(The input begins)

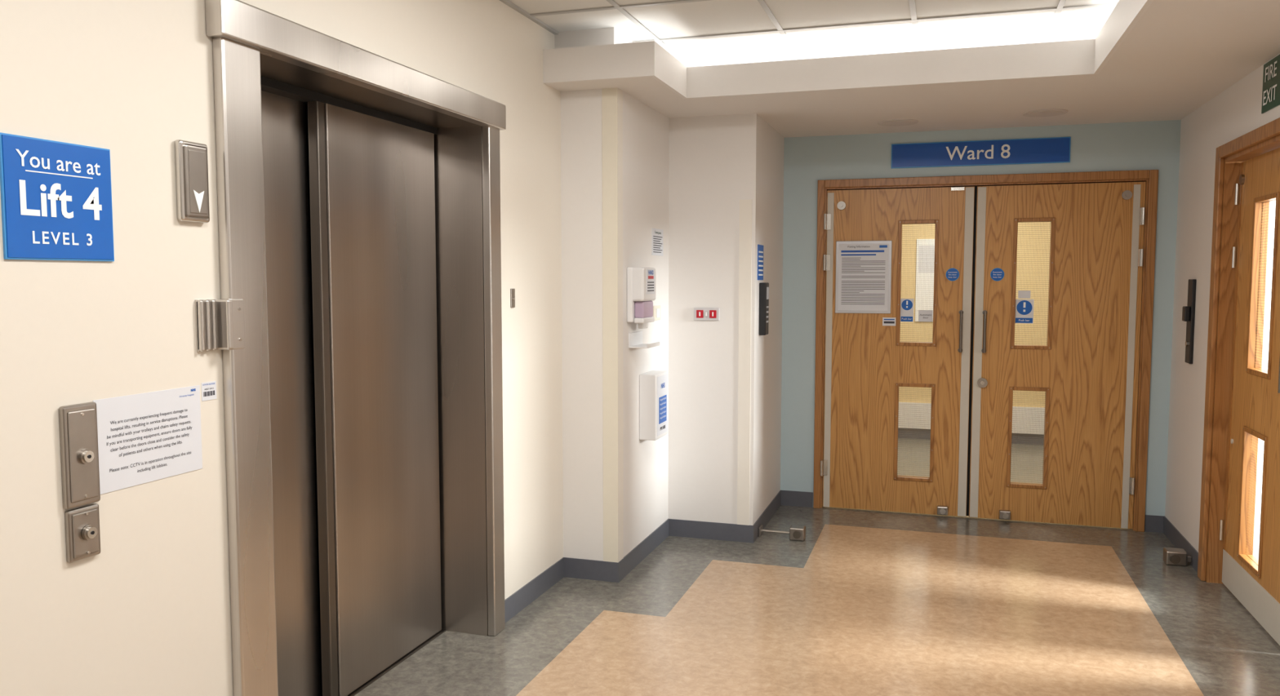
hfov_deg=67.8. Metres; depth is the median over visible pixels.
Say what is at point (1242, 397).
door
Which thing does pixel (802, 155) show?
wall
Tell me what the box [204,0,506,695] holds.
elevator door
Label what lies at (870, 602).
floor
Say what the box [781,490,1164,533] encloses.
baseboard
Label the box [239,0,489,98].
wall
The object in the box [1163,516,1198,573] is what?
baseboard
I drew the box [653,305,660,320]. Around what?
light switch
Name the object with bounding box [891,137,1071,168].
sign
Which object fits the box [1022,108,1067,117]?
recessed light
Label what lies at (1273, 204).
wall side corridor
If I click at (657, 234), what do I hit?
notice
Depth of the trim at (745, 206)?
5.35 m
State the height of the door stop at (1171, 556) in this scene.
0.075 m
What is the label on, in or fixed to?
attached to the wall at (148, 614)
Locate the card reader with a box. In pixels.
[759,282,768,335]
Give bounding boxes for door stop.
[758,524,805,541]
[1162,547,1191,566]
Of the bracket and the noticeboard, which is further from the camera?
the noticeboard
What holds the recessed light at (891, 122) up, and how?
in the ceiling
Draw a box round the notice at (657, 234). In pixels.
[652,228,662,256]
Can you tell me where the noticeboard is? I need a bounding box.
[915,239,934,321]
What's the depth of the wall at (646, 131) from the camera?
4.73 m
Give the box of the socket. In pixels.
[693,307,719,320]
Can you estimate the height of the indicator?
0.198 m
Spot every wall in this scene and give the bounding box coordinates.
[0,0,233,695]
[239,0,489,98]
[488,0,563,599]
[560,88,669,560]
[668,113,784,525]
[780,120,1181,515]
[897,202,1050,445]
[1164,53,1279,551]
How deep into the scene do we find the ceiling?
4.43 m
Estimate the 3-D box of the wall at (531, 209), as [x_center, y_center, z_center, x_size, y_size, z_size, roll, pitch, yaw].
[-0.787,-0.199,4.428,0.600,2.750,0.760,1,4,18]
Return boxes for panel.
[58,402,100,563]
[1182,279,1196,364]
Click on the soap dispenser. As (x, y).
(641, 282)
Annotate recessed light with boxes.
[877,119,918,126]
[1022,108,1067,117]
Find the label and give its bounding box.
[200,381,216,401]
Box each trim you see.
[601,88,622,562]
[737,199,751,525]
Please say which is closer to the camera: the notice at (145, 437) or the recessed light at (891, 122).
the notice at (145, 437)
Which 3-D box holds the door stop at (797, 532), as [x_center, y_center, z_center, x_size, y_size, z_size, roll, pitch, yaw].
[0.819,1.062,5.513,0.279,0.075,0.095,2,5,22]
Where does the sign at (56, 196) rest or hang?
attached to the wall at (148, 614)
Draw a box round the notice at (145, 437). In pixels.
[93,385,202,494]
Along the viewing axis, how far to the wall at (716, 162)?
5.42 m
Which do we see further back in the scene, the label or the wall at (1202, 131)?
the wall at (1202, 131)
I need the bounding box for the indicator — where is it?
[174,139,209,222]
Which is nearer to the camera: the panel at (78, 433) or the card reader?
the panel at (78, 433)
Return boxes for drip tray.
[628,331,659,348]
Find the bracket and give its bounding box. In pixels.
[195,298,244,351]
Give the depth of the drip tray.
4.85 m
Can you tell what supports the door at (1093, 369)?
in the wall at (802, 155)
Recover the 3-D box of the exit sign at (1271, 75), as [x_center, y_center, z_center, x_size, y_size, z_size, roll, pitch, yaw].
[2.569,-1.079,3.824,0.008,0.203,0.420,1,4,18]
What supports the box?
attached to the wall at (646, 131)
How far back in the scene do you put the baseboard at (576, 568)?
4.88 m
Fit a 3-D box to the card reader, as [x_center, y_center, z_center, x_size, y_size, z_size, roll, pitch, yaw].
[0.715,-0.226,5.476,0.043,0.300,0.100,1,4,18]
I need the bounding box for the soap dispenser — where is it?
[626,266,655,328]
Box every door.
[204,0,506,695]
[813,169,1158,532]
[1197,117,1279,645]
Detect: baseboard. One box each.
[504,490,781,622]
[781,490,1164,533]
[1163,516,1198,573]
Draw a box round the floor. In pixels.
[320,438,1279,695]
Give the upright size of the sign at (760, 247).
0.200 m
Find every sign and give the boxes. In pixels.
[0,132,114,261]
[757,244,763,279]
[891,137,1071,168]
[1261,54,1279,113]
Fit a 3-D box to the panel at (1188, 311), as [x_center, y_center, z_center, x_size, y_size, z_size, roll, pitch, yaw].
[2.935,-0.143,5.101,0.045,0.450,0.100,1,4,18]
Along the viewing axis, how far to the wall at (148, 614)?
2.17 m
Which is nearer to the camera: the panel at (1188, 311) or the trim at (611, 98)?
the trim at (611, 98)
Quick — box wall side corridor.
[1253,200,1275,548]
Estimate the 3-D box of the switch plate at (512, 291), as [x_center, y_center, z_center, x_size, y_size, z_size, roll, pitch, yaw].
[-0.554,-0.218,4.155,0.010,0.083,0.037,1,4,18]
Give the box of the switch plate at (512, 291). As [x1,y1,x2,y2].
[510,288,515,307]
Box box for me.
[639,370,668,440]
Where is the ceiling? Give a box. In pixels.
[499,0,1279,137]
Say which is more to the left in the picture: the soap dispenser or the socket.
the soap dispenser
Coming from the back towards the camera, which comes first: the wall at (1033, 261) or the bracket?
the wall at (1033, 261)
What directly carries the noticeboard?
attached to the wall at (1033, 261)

(The input ends)

• _What the task requires_
Return a verbatim transcription of the data, omitting all images.

• _Task result_
hfov_deg=67.8. Metres; depth is the median over visible pixels.
Say what is at point (1242, 397).
door
Which thing does pixel (802, 155) show?
wall
Tell me what the box [204,0,506,695] holds.
elevator door
Label what lies at (870, 602).
floor
Say what the box [781,490,1164,533] encloses.
baseboard
Label the box [239,0,489,98].
wall
The object in the box [1163,516,1198,573] is what?
baseboard
I drew the box [653,305,660,320]. Around what?
light switch
Name the object with bounding box [891,137,1071,168].
sign
Which object fits the box [1022,108,1067,117]?
recessed light
Label what lies at (1273, 204).
wall side corridor
If I click at (657, 234), what do I hit?
notice
Depth of the trim at (745, 206)?
5.35 m
State the height of the door stop at (1171, 556) in this scene.
0.075 m
What is the label on, in or fixed to?
attached to the wall at (148, 614)
Locate the card reader with a box. In pixels.
[759,282,768,335]
Give bounding boxes for door stop.
[758,524,805,541]
[1162,547,1191,566]
Of the bracket and the noticeboard, which is further from the camera?
the noticeboard
What holds the recessed light at (891, 122) up, and how?
in the ceiling
Draw a box round the notice at (657, 234). In pixels.
[652,228,662,256]
Can you tell me where the noticeboard is? I need a bounding box.
[915,239,934,321]
What's the depth of the wall at (646, 131) from the camera?
4.73 m
Give the box of the socket. In pixels.
[693,307,719,320]
Can you estimate the height of the indicator?
0.198 m
Spot every wall in this scene and give the bounding box coordinates.
[0,0,233,695]
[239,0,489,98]
[488,0,563,599]
[560,88,669,560]
[668,113,784,525]
[780,120,1181,515]
[897,202,1050,445]
[1164,53,1279,551]
How deep into the scene do we find the ceiling?
4.43 m
Estimate the 3-D box of the wall at (531, 209), as [x_center, y_center, z_center, x_size, y_size, z_size, roll, pitch, yaw].
[-0.787,-0.199,4.428,0.600,2.750,0.760,1,4,18]
Return boxes for panel.
[58,402,100,563]
[1182,279,1196,364]
Click on the soap dispenser. As (x, y).
(641, 282)
Annotate recessed light with boxes.
[877,119,918,126]
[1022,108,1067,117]
Find the label and give its bounding box.
[200,381,216,401]
Box each trim you see.
[601,88,622,562]
[737,199,751,525]
Please say which is closer to the camera: the notice at (145, 437) or the recessed light at (891, 122).
the notice at (145, 437)
Which 3-D box holds the door stop at (797, 532), as [x_center, y_center, z_center, x_size, y_size, z_size, roll, pitch, yaw].
[0.819,1.062,5.513,0.279,0.075,0.095,2,5,22]
Where does the sign at (56, 196) rest or hang?
attached to the wall at (148, 614)
Draw a box round the notice at (145, 437). In pixels.
[93,385,202,494]
Along the viewing axis, how far to the wall at (716, 162)?
5.42 m
Which do we see further back in the scene, the label or the wall at (1202, 131)?
the wall at (1202, 131)
I need the bounding box for the indicator — where is it?
[174,139,209,222]
Which is nearer to the camera: the panel at (78, 433) or the card reader?
the panel at (78, 433)
Return boxes for drip tray.
[628,331,659,348]
Find the bracket and give its bounding box. In pixels.
[195,298,244,351]
Give the depth of the drip tray.
4.85 m
Can you tell what supports the door at (1093, 369)?
in the wall at (802, 155)
Recover the 3-D box of the exit sign at (1271, 75), as [x_center, y_center, z_center, x_size, y_size, z_size, roll, pitch, yaw].
[2.569,-1.079,3.824,0.008,0.203,0.420,1,4,18]
What supports the box?
attached to the wall at (646, 131)
How far back in the scene do you put the baseboard at (576, 568)?
4.88 m
Fit a 3-D box to the card reader, as [x_center, y_center, z_center, x_size, y_size, z_size, roll, pitch, yaw].
[0.715,-0.226,5.476,0.043,0.300,0.100,1,4,18]
I need the bounding box for the soap dispenser — where is it?
[626,266,655,328]
Box every door.
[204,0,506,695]
[813,169,1158,532]
[1197,117,1279,645]
Detect: baseboard. One box each.
[504,490,781,622]
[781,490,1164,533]
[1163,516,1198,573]
Draw a box round the floor. In pixels.
[320,438,1279,695]
Give the upright size of the sign at (760, 247).
0.200 m
Find every sign and give the boxes. In pixels.
[0,132,114,261]
[757,244,763,279]
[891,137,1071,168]
[1261,54,1279,113]
Fit a 3-D box to the panel at (1188, 311), as [x_center, y_center, z_center, x_size, y_size, z_size, roll, pitch, yaw].
[2.935,-0.143,5.101,0.045,0.450,0.100,1,4,18]
Along the viewing axis, how far to the wall at (148, 614)?
2.17 m
Which is nearer to the camera: the panel at (1188, 311) or the trim at (611, 98)?
the trim at (611, 98)
Quick — box wall side corridor.
[1253,200,1275,548]
Estimate the 3-D box of the switch plate at (512, 291), as [x_center, y_center, z_center, x_size, y_size, z_size, roll, pitch, yaw].
[-0.554,-0.218,4.155,0.010,0.083,0.037,1,4,18]
Give the box of the switch plate at (512, 291). As [x1,y1,x2,y2].
[510,288,515,307]
Box box for me.
[639,370,668,440]
Where is the ceiling? Give a box. In pixels.
[499,0,1279,137]
Say which is more to the left in the picture: the soap dispenser or the socket.
the soap dispenser
Coming from the back towards the camera, which comes first: the wall at (1033, 261) or the bracket?
the wall at (1033, 261)
What directly carries the noticeboard?
attached to the wall at (1033, 261)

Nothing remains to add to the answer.